Modulation de l’attention par contexte social passif

Social presence effects in the Stroop task: further evidence for an attentional view of social facilitation.

J Pers Soc Psychol . 1999;77 (5) :1011-25

Résumé

In contrast with R. B. Zajonc's (1965) classic view about social facilitation-inhibition (SFI) effects, it was found that the presence of relatively unpredictable audiences and forced social comparison with a slightly superior coactor both facilitated performance in the Stroop task while inhibiting automatic verbal processing. Not only do these findings reveal that social presence can help inhibit the emission of dominant responses, providing further support for an attentional view of SFI effects, but they also demonstrate the power of social situations over what has been thought to be invariant automatic processing. As such, they are inconsistent with the view reiterated in more than 500 articles on Stroop interference over the past 60 years and suggest that more attention should be paid to the situations in which cognition takes place.

Hypothèses

Contrairement à la théorie classique (qui dit que la présence des autres augmente l'anxiété et pousse aux réponses automatiques), la présence sociale aide en réalité à focaliser son attention et à mieux inhiber les distractions automatiques.
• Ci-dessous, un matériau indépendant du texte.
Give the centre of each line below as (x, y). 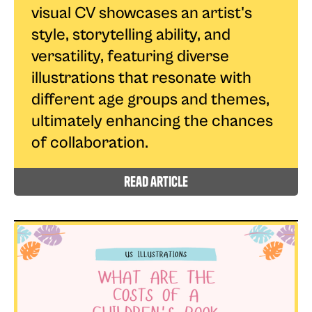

Cet effet de focalisation attentionnelle est encore plus fort si l'observateur est perçu comme imprévisible, ou si le participant se compare à quelqu'un de légèrement plus fort que lui (coaction).

Population

Des étudiants universitaires français (répartis en plusieurs groupes selon les différentes expériences de l'article).

Variables

Variables Indépendantes : Le contexte social (Seul vs Face à un public passif prévisible vs Face à un public passif imprévisible vs En coaction avec un partenaire plus fort ou moins fort).

Variables Dependanties : Le score d'interférence au test de Stroop (temps de réaction pour nommer la couleur d'un mot écrit dans une autre couleur) et le score de mémorisation surprise des mots à la fin.

Protocole utilisé

Expérience en laboratoire sur ordinateur :
Condition Contrôle : Le participant passe le test de Stroop classique complètement seul dans la pièce.

Condition "Audience" : Un ou plusieurs observateurs entrent. Dans la version imprévisible, l'observateur se positionne de manière à regarder l'écran et le participant de façon aléatoire, sans que le sujet puisse anticiper son comportement.

Condition "Coaction" : Le participant fait le test juste à côté d'un autre étudiant (un complice). On manipule la comparaison sociale : via un faux pré-test, on fait croire au participant que son voisin est soit légèrement meilleur (comparaison ascendante), soit moins bon (comparaison descendante) que lui.

Tâche finale : Juste après le Stroop, les chercheurs lancent un test de mémoire surprise (reconnaissance des mots).

Outils de mesure

Chronométrage précis des temps de réaction (en millisecondes) sur ordinateur.

Taux d'erreurs au test de Stroop.

Score de mémoire (reconnaissance des mots textuels).

Résultats principaux

La présence d'un public imprévisible ou d'un partenaire légèrement plus fort diminue l'interférence de Stroop (les sujets deviennent meilleurs et plus rapides pour ignorer le piège du mot).

En contrepartie, ces mêmes participants réussissent beaucoup moins bien le test de mémoire surprise : ils ont presque totalement "effacé" les mots de leur esprit.

Conclusions des auteurs

La présence sociale agit comme un puissant filtre attentionnel (l'hypothèse de l'utilisation des indices de Easterbrook). La présence d'autrui pousse le cerveau à rétrécir son focus attentionnel sur ce qui est strictement nécessaire à la tâche (la couleur) et à éliminer totalement les stimuli périphériques automatiques (la lecture du mot).

Limites

L'effet dépend énormément du type de présence : si l'audience est totalement prévisible ou si le partenaire de coaction est perçu comme "trop" inférieur, l'effet de facilitation cognitive disparaît.

L'étude se limite à une tâche de laboratoire très artificielle (le Stroop) ; reste à savoir si ce rétrécissement de l'attention est bénéfique dans la vraie vie sur des tâches complexes qui demandent, au contraire, une attention large.